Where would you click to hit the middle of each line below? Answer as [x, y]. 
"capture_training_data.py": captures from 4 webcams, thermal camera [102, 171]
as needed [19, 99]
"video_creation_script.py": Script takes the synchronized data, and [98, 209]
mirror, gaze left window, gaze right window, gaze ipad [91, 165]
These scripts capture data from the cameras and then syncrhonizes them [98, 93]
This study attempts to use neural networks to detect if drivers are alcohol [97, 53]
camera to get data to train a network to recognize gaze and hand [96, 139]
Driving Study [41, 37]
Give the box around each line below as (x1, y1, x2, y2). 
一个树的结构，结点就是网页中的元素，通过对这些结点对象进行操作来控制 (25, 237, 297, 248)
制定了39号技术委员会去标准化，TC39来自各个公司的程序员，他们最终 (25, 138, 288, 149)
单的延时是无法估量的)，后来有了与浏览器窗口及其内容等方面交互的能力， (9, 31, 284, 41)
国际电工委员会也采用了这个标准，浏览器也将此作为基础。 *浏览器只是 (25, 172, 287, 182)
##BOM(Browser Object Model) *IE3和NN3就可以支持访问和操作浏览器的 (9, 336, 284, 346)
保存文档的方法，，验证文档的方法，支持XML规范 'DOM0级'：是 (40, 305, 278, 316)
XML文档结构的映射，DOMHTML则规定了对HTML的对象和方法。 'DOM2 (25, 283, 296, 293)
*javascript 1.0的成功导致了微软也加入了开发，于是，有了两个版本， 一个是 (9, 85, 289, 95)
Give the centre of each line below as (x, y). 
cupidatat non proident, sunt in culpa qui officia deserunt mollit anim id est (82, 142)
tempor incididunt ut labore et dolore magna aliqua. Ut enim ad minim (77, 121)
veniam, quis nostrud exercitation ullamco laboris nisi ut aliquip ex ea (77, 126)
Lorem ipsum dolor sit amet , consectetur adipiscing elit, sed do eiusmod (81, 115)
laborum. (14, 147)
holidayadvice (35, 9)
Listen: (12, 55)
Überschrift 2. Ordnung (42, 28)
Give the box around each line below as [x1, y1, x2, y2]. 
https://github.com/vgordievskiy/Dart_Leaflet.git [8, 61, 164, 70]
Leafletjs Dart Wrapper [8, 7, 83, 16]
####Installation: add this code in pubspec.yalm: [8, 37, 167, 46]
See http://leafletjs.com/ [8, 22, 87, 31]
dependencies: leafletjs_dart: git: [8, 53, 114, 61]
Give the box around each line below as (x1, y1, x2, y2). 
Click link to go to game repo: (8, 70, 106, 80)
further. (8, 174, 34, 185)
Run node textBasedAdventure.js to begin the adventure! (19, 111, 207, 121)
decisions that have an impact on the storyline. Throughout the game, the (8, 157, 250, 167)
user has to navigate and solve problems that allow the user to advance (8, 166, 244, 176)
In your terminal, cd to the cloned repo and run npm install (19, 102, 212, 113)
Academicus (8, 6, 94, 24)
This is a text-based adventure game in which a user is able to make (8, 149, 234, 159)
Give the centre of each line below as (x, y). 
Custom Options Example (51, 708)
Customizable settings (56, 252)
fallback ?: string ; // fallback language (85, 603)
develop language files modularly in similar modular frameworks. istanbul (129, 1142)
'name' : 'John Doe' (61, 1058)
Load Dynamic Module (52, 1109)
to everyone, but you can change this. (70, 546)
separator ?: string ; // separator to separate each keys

● **Exercise**: The answer must consist solely of the number of lines in the listing that include the string "each".

● **Reply to the exercise**: 7